High time for British universities to ramp up efforts to commercialise research outcomes

A version of this article by Professor Max Lu, DL AO, President and Vice-Chancellor, University of Surrey, was published in the Times Higher Education and on its digital platforms

Universities have long been the bedrock of groundbreaking research and scholarly advancement. Yet the journey from academic discovery to societal impact often faces a critical gap: effective commercialisation.

This is never easy. Last week, three US experts in intellectual property (IP) argued in Times Higher Education that, contrary to popular opinion, the UK and the US are comparable when it comes to spin-off efficiency. The highest-performing institutions in both countries generate about two or three spin-outs a year per $100 million (£80 million) of research expenditure.

However, the authors are also right to observe that the UK lacks confidence in the effectiveness of its university innovation system. This is why the government’s review of university spinouts, also published last week, comes at a critical time.

The report highlights room for improvement, offering many sensible recommendations for enhancing the ecosystem. This is not just about financial gain; it’s a strategic imperative for universities to translate IP into real-world applications to help drive economic growth and secure the UK’s ambition to be a science and technology superpower.

SRP

Australia has things to teach the UK

It is certainly true that the UK shouldn’t just be looking to the US for models of best practice. In my experience, Australia is also doing a lot of things right.

UniQuest, the University of Queensland’s commercialisation arm, illustrates the significance of a strategic and co-ordinated approach to IP commercialisation. The University of Queensland, where I was formerly provost, ranks among the top 10 per cent universities globally for revenue generation from IP, raising A$3 billion (£1.6 billion) in annual sales of UniQuest-licensed products. This success stems from close collaboration with researchers, partnership managers (employed to scout for IP and promote it to business development directors) and the investment community.

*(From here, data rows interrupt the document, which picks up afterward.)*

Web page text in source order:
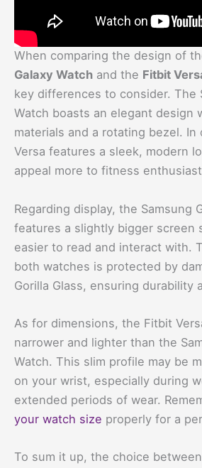
When comparing the design of
Galaxy Watch and the Fitbit
key differences to consider. The
Watch boasts an elegant design
materials and a rotating bezel.
Versa features a sleek, modern
appeal more to fitness
Regarding display, the Samsung
features a slightly bigger screen
easier to read and interact with.
both watches is protected by
Gorilla Glass, ensuring durability
As for dimensions, the Fitbit
narrower and lighter than the
Watch. This slim profile may be
on your wrist, especially during
extended periods of wear.
your watch size properly for a
To sum it up, the choice
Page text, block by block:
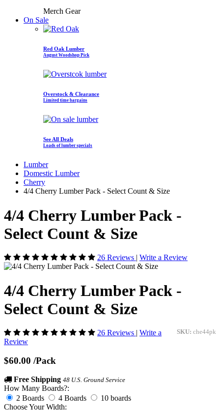
Merch Gear
On Sale
Red Oak Lumber
August Woodshop Pick
Overstock & Clearance
Limited time bargains
See All Deals
Loads of lumber specials
Lumber
Domestic Lumber
Cherry
4/4 Cherry Lumber Pack - Select Count & Size
4/4 Cherry Lumber Pack -
Select Count & Size
26 Reviews | Write a Review
4/4 Cherry Lumber Pack -
Select Count & Size
SKU: che44pk
26 Reviews | Write a
Review
$60.00 /Pack
Free Shipping 48 U.S. Ground Service
How Many Boards?:
2 Boards
4 Boards
10 boards
Choose Your Width:

According to a recent survey by Knowledge Commercialisation Australasia (KCA), Australia’s 37 public universities, which collectively spend approximately A$11.9 billion a year on research, had 311 active research spinouts and startups in 2021, with total equity of A$726 million held in them. Commercialisation revenue grew to A$251 million in 2021.

By way of comparison, according to NCUB State of the Relationship Report 2022, the UK universities generated 1379 spinouts, and commercialisation revenue of £172m, for about £20B annual expenditure across the sector.

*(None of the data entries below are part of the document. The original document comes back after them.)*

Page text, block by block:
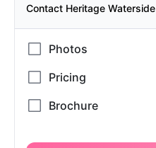
Contact Heritage Waterside
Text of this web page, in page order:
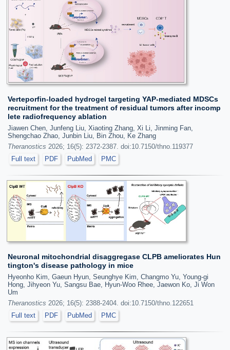
Verteporfin-loaded hydrogel targeting YAP-mediated MDSCs
recruitment for the treatment of residual tumors after incomp
lete radiofrequency ablation
Jiawen Chen, Junfeng Liu, Xiaoting Zhang, Xi Li, Jinming Fan,
Shengchao Zhao, Junbin Liu, Bin Zhou, Ke Zhang
Theranostics 2026; 16(5): 2372-2387. doi:10.7150/thno.119377
Full text
PDF PubMed PMC
Neuronal mitochondrial disaggregase CLPB ameliorates Hun
tington's disease pathology in mice
Hyeonho Kim, Gaeun Hyun, Seunghye Kim, Changmo Yu, Young-gi
Hong, Jihyeon Yu, Sangsu Bae, Hyun-Woo Rhee, Jaewon Ko, Ji Won
Um
Theranostics 2026; 16(5): 2388-2404. doi:10.7150/thno.122651
Full text
PDF PubMed PMC

In the last few years, the Australian government has pledged strong support for researchers working towards commercialisation, including a A$2 billion package to bridge the so called “valley of death” between discovery and market launch.

Enhanced collaboration

One of the key recommendations of the UK review, led by University of Oxford Vice-Chancellor Irene Tracey and Andrew Williamson, a managing partner of the University of Cambridge’s in-house venture capital fund, is the establishment of clear, market-aligned guidelines for spin-out deals. This includes standard equity splits and a collaborative framework for deal negotiations, ensuring fairness and efficiency. Additionally, the review advocates for increased data transparency on spinouts and their deal terms, alongside the implementation of a national spin-out register, enhancing visibility and accountability in the commercialisation process.

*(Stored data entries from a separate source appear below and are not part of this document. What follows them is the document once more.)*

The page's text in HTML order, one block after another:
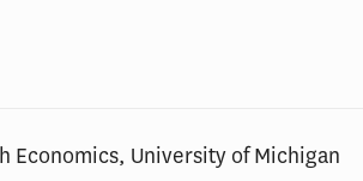
Economics, University of Michigan
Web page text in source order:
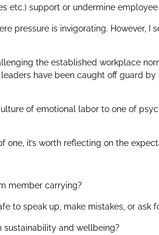
etc.) support or undermine
pressure is invigorating. However,
the established workplace
have been caught off guard
of emotional labor to one of
one, it’s worth reflecting on the
member carrying?
to speak up, make mistakes, or ask
and wellbeing?
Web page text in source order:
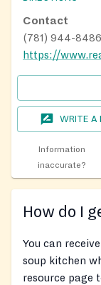
Contact
(781) 944-8486
WRITE A
Information
inaccurate?
How do I
You can
soup kitchen
resource page

This is of critical importance for the confidence of the investor community, which needs a system that is open and navigable.

Enhanced collaboration between spin-out companies and the labs of the inventors will also be vital in adding value to technology development and scale-up. Not all spin-outs are founded by the academics who did the original research, but those that pursue commercial paths quite independently from their academic progenitors are statistically more likely to fail.

Another critical aspect is the funding and support for technology transfer offices (TTOs). The report’s recommendation for shared TTOs, especially among smaller research universities, can create economies of scale and pooled expertise, benefiting a wider range of institutions. This approach can be particularly advantageous for disciplines like social sciences, humanities and the arts, which are increasingly demonstrating their potential for commercialisation.

This is an approach we already see in Australia, where smaller and newly established university TTOs partner with well-established TTOs or commercialisation vehicles. This results in immediate increases in the number of invention disclosures (patent or other type of IP rights claims in the form of applications or declarations), facilitates investment deals and enhances the commercialisation process as a whole.  

Broadening our impact

At the University of Surrey, we have experience of leading engagement between research and industry across a range of clusters, from space and cyber to animal health, working with partner universities and deep vertical cross-sections of industry sectors. And our pan-university research institutes (People-Centred AI; Sustainability) have been designed to fuse our hard and social science expertise, broadening our impact beyond creating the technologies of the future to working across industry and policy spheres to maximise impact and drive change. We have also established an innovation and commercialisation company, Innovate Surrey Ltd, to help drive this mission.

Integrating commercialisation efforts with academic pursuits is also essential, and I endorse the report’s recommendation for PhD students to have access to entrepreneurship training and internship opportunities in spin-outs, venture capital firms or TTOs. It’s about embedding a culture of entrepreneurship within the academic fabric of the institution. 

In these ways, UK universities can fulfil the imperative to ramp up their efforts to further enhance their contribution to society.